RECORDS FOR THE TASK -
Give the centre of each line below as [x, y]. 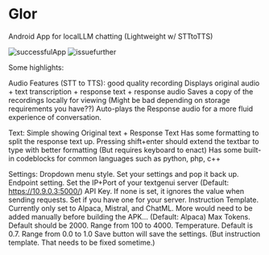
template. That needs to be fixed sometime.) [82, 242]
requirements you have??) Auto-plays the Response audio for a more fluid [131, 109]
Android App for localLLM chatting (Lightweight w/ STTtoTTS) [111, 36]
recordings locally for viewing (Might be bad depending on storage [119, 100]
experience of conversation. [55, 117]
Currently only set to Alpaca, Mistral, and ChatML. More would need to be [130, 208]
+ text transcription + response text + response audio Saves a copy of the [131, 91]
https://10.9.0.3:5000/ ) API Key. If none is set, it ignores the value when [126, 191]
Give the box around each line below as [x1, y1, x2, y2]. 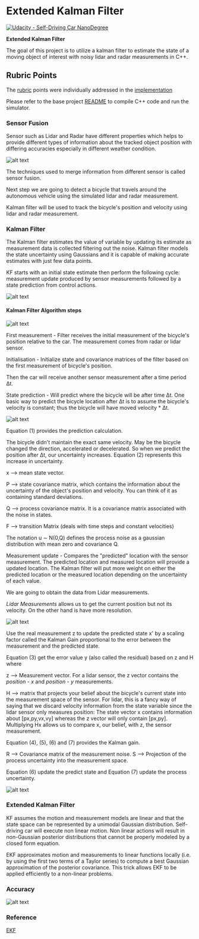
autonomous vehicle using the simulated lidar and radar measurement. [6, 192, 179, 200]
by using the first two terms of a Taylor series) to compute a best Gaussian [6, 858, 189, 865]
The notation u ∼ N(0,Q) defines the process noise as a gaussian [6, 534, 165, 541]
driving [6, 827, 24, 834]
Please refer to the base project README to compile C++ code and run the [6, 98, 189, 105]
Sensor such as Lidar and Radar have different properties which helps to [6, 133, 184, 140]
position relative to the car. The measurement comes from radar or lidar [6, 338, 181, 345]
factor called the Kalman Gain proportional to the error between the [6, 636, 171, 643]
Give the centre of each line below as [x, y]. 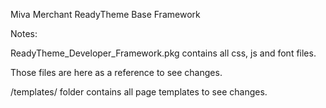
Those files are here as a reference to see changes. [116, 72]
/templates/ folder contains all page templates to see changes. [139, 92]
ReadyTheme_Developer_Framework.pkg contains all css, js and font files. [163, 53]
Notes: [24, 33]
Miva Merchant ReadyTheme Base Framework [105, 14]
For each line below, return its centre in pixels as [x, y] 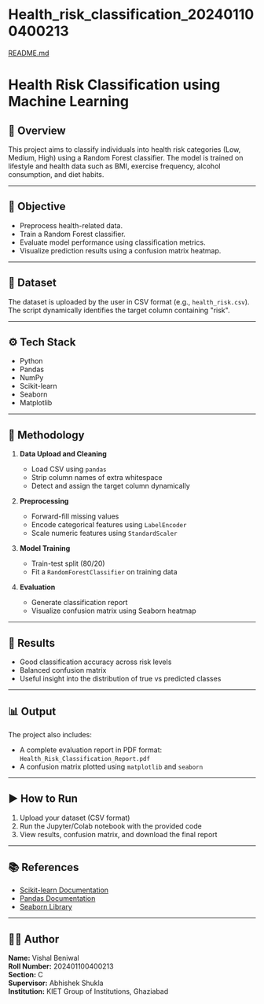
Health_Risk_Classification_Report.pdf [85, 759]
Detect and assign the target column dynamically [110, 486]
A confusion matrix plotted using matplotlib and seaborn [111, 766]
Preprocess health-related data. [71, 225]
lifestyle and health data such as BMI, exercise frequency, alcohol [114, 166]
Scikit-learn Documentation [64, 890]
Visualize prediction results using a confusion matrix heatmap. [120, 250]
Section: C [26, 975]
--
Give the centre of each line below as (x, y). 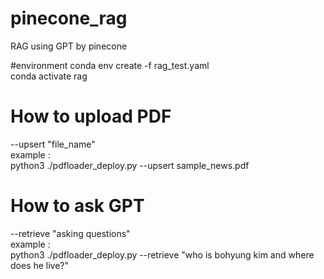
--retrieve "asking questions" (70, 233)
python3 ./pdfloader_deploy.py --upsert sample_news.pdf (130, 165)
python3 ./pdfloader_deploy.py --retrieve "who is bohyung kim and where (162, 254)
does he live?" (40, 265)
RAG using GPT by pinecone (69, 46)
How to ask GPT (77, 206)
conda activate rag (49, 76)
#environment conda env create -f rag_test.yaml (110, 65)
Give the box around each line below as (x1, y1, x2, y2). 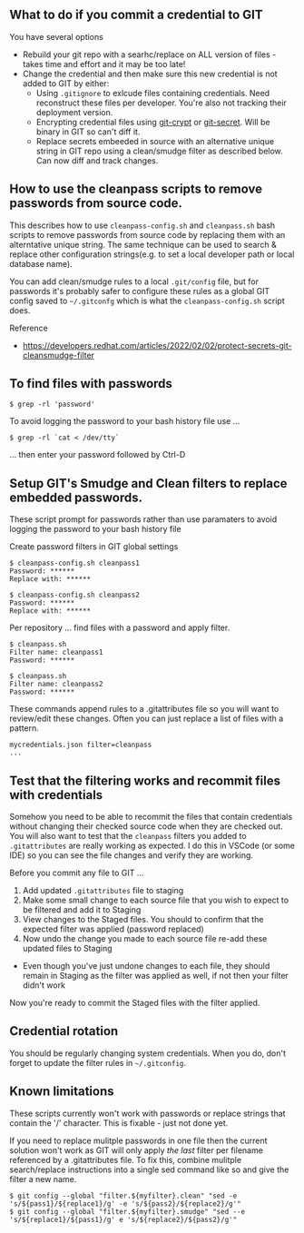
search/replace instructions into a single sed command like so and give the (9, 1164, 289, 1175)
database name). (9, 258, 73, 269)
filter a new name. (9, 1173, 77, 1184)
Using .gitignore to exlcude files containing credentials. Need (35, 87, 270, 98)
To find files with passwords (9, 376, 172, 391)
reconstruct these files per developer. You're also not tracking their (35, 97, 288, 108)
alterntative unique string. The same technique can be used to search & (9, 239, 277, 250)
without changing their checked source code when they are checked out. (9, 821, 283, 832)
--
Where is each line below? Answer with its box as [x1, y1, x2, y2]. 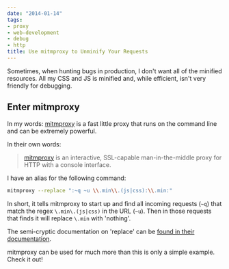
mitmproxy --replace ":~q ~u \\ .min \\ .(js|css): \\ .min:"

ABOUT THIS TASK - What you give back should be only the lines of the records above, starting at the line with "lifestyle and health" and ending at the line with "Section: C [26, 975]", restated word for word.

WRITTEN RESPONSE -
lifestyle and health data such as BMI, exercise frequency, alcohol [114, 166]
Scikit-learn Documentation [64, 890]
Visualize prediction results using a confusion matrix heatmap. [120, 250]
Section: C [26, 975]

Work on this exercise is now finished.